Sunday, August 28, 2011

Citra Fitri Kemerdekaan, memaafkan bukan berarti melupakan

Sedari dinihari tadi sampai dengan pagi ini sengaja saya menyimak beberapa socmed a.k.a jejos guna mengetahui informasi terkini sehubungan dengan perjalanan pulang kampung beberapa teman jelang lebaran tahun ini.

Ada banyak argumentasi tertulis dari ocehan-ocehan mereka, intinya adalah mengeluhkan keadaan jalan yang semakin lama bukannya semakin lancar, namun justru sebaliknya, semakin lama malah bertambah semakin padat merayap, bahkan stuck.

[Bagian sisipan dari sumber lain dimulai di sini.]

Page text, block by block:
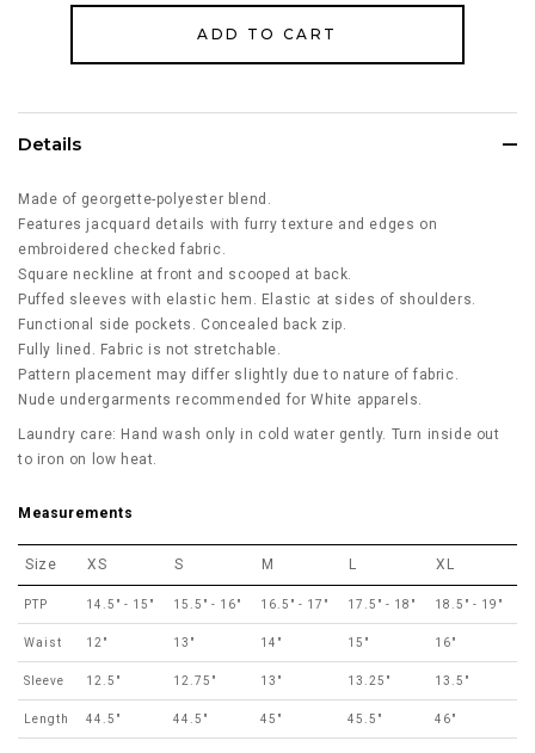
Details
Made of georgette-polyester blend.
Features jacquard details with furry texture and edges on
embroidered checked fabric.
Square neckline at front and scooped at back.
Puffed sleeves with elastic hem. Elastic at sides of shoulders.
Functional side pockets. Concealed back zip.
Fully lined. Fabric is not stretchable.
Pattern placement may differ slightly due to nature of fabric.
Nude undergarments recommended for White apparels.
Laundry care: Hand wash only in cold water gently. Turn inside out
to iron on low heat.
Measurements
Size XS S M L XL
PTP 14.5" - 15" 15.5" - 16" 16.5" - 17" 17.5" - 18" 18.5" - 19"
Waist 12" 13" 14" 15" 16"
Sleeve 12.5" 12.75" 13" 13.25" 13.5"
Length 44.5" 44.5" 45" 45.5" 46"

Begitulah hiruk-pikuk arus mudik jelang lebaran sebagaimana telah jamak diketahui. Pengalaman ulang bertahun-tahun lamanya namun tak pernah dijadikan satu kendala berarti, tujuannya sama dan satu, demi Lebaran bersama dikampung halaman. Bermaaf-maafan dengan kerabat, teman, tetangga, pun sanak saudara dilakukan berjamaah seiring datangnya Idul Fitri 1432 Hijriah.

Ini sudah menjadi semacam budaya yang adanya memang di Indonesia. Perayaan itu secara religi memang hanyalah demi memperingati hari bersejarahnya umat Islam (muslim), akan tetapi kenyataannya sambutan atas peringatan hari raya ini juga dilakukan oleh banyak umat termasuk non-muslim. Jika hal ini dengan kesadaran penuh bisa kita petik maknanya, sungguh akan sangat besar kesempatan untuk duduk dan berdiri bersama antar kita manusia ini tanpa harus mengedepankan sebuah ego-kelompok bernama agama. Dan alangkah indahnya jika kesadaran utama itupun timbul dari umat Muslim yang notabene adalah mayoritas.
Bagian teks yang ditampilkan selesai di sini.